§ What you need to do
Nothing in the entries may change when they are transcribed.

☆ ☆ ☆

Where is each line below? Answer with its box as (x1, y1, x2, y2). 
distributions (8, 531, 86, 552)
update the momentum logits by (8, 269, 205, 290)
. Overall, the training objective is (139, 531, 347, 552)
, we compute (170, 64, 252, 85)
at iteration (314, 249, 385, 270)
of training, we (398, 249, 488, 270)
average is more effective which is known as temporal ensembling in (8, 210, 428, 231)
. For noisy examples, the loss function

☆ ☆ ☆

§ Expected output
Where is each line below? Answer with its box as (x1, y1, x2, y2). 
distributions (8, 531, 86, 552)
update the momentum logits by (8, 269, 205, 290)
. Overall, the training objective is (139, 531, 347, 552)
, we compute (170, 64, 252, 85)
at iteration (314, 249, 385, 270)
of training, we (398, 249, 488, 270)
average is more effective which is known as temporal ensembling in (8, 210, 428, 231)
. For noisy examples, the loss function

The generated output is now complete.